Le monde ne s'en tient pas à une seule méthode, ni la Nature à un seul don. Ceci n'est pas seulement manifeste en peinture, mais aussi en calligraphie. Bien que la peinture et la calligraphie se présentent concrètement comme deux disciplines différentes, leur accomplissement n'en est pas moins de même essence.
L'Unique Trait du Pinceau est la racine et l'origine première de la calligraphie et de la peinture.
Pour éliminer la vulgarité, il n'y a qu'un moyen: s'adonner intensivement à l'étude et à la lecture, et ainsi, des livres, s'élèvera un courant spirituel ascendant.
Je laisse les choses suivre les ténèbres des choses, et la poussière se commettre avec la poussière, ainsi mon coeur est sans trouble, et quand le coeur est sans trouble, la peinture peut naître.
Il a été dit que l'homme parfait est sans règles. Ce qui ne veut pas dire qu'il n'a pas de règles, mais que sa règle est celle de l'absence de règles, ce qui constitue la règle suprême.
Celui qui ne pourrait oeuvrer qu'à partir de la montagne et non à partir de l'eau serait comme englouti au milieu de l'océan sans connaître le rivage, ou encore serait comme la rive qui ignore l'existence de l'océan. Aussi l'homme intelligent connaît-il la rive en même temps qu'il se laisse entraîner au fil de l'eau; il écoute les sources et se complaît au bord de l'eau.

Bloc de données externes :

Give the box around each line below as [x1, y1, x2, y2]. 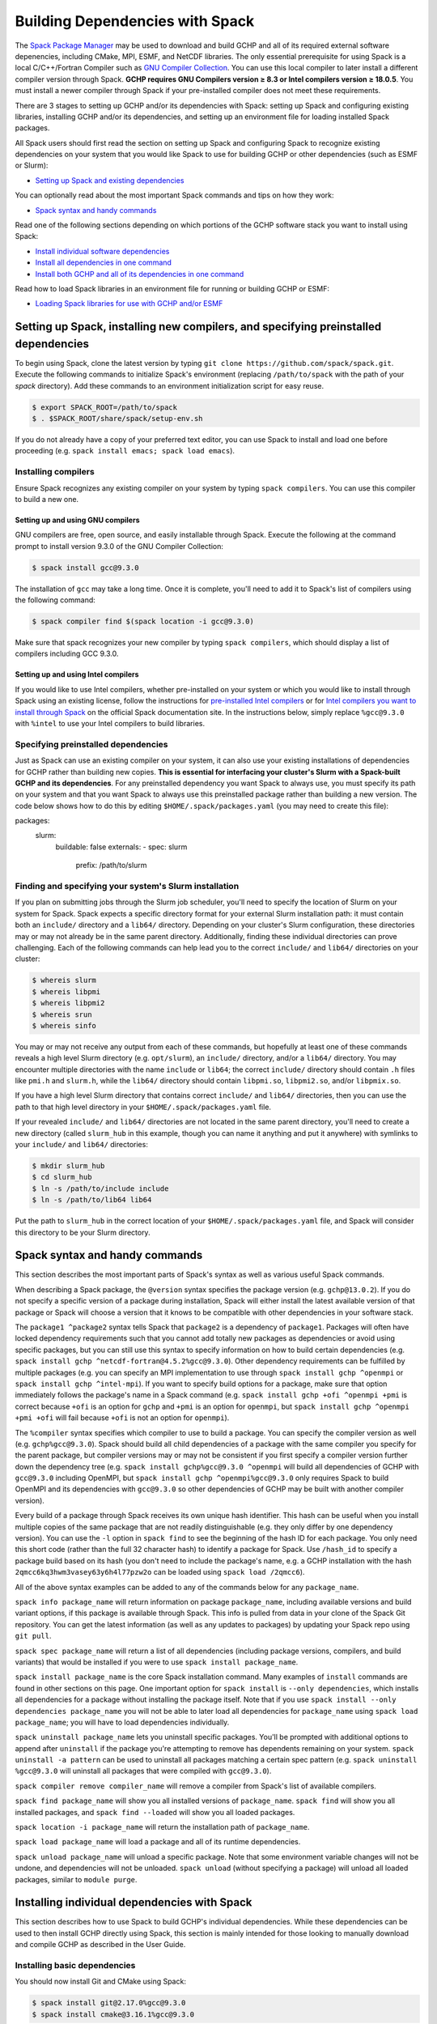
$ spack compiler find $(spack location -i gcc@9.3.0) [32, 617, 254, 627]
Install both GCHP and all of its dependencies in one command [35, 269, 244, 279]
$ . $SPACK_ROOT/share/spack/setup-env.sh [32, 414, 203, 423]
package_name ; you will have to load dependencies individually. [15, 1717, 230, 1727]
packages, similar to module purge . [15, 1874, 138, 1884]
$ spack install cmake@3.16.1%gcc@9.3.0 [32, 2009, 194, 2019]
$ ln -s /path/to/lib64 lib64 [32, 1195, 152, 1205]
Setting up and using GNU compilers [15, 515, 140, 525]
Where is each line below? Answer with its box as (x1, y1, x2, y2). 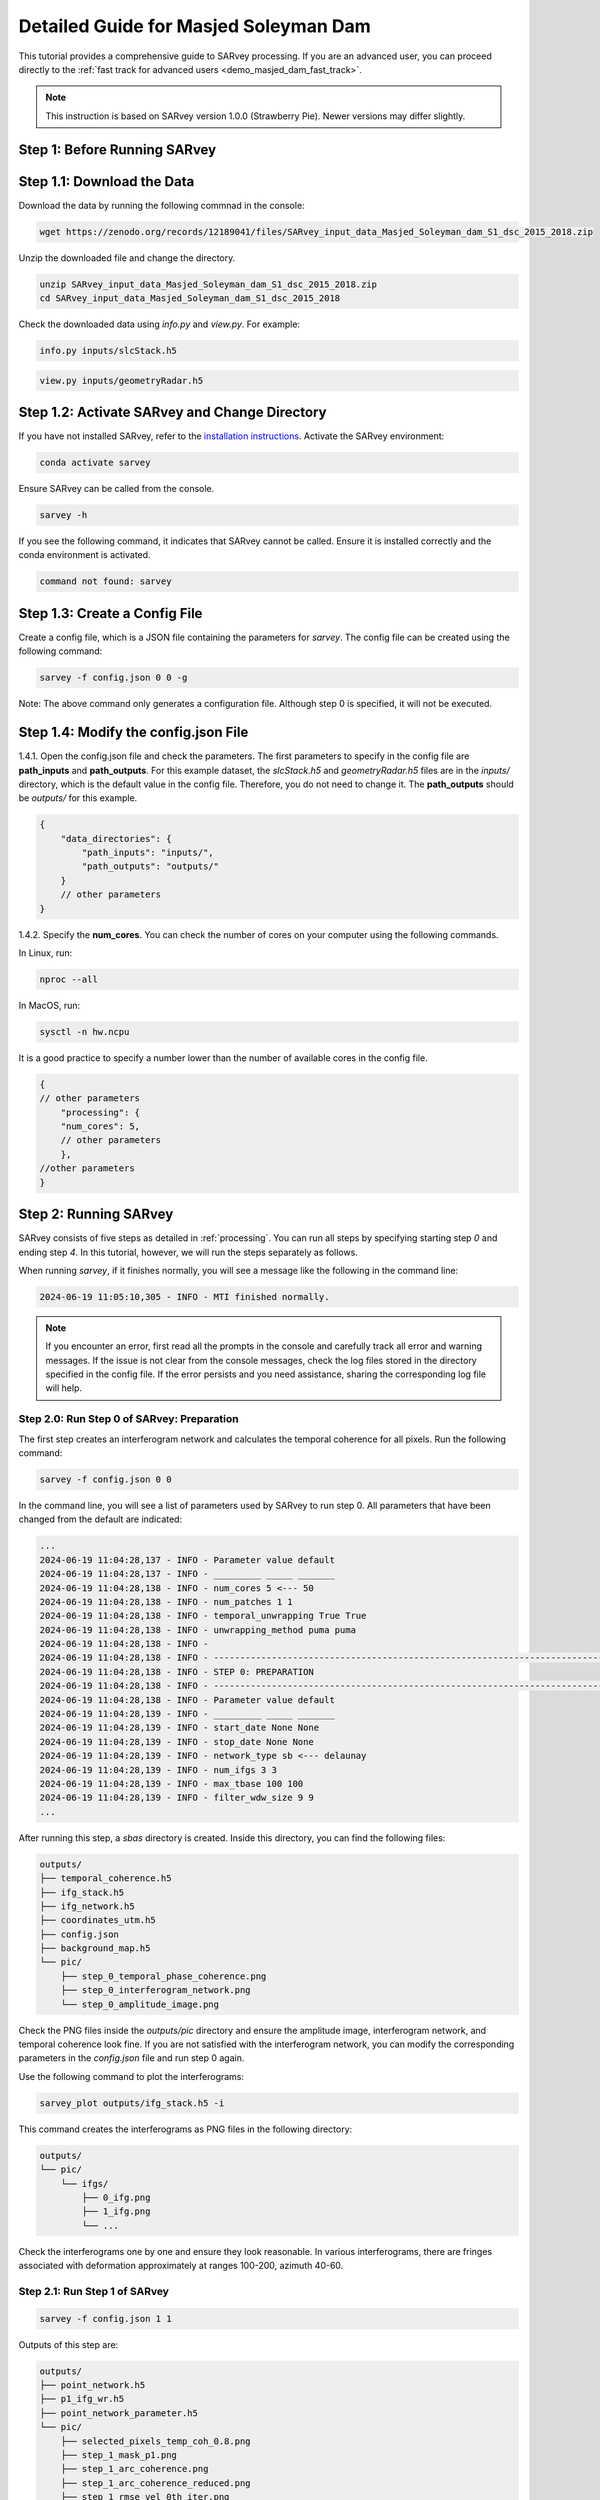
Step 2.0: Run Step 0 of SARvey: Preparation (18, 1412, 239, 1426)
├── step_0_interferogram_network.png (60, 1985, 251, 1996)
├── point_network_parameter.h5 (39, 2407, 199, 2419)
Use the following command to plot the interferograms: (18, 2070, 245, 2082)
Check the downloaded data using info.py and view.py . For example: (18, 318, 300, 330)
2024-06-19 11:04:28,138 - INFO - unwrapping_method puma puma (39, 1624, 357, 1635)
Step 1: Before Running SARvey (18, 141, 217, 158)
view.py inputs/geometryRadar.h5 (39, 375, 204, 386)
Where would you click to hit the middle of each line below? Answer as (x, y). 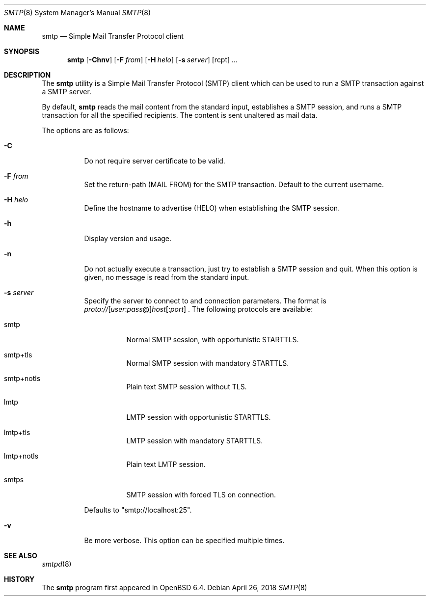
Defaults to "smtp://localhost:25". (138, 510)
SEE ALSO (21, 556)
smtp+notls (22, 378)
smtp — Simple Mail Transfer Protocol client (113, 36)
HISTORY (19, 579)
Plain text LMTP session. (166, 464)
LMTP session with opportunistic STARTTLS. (199, 417)
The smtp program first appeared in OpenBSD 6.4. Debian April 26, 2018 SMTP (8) (175, 587)

Il a été dit que l'homme parfait est sans règles, ce qui ne veut pas dire qu'il n'a pas de règle, mais que sa règle est celle de l'absence de règles, ce qui constitue la règle suprême.
Tout ce qui possède des règles constantes doit nécessairement avoir aussi des modalités variables. S'il y a règle, il faut qu'il y ait changement. Partant de la connaissance des constantes, on peut s'appliquer à modifier les variables; du moment que l'on sait la règle, il faut s'appliquer à transformer.
En fait, les dons qui nous viennent des sphères les plus plus inaccessibles ne se réalisent que dans le concret le plus proche, et il faut d'abord connaître l'immédiat pour pouvoir atteindre le lointain.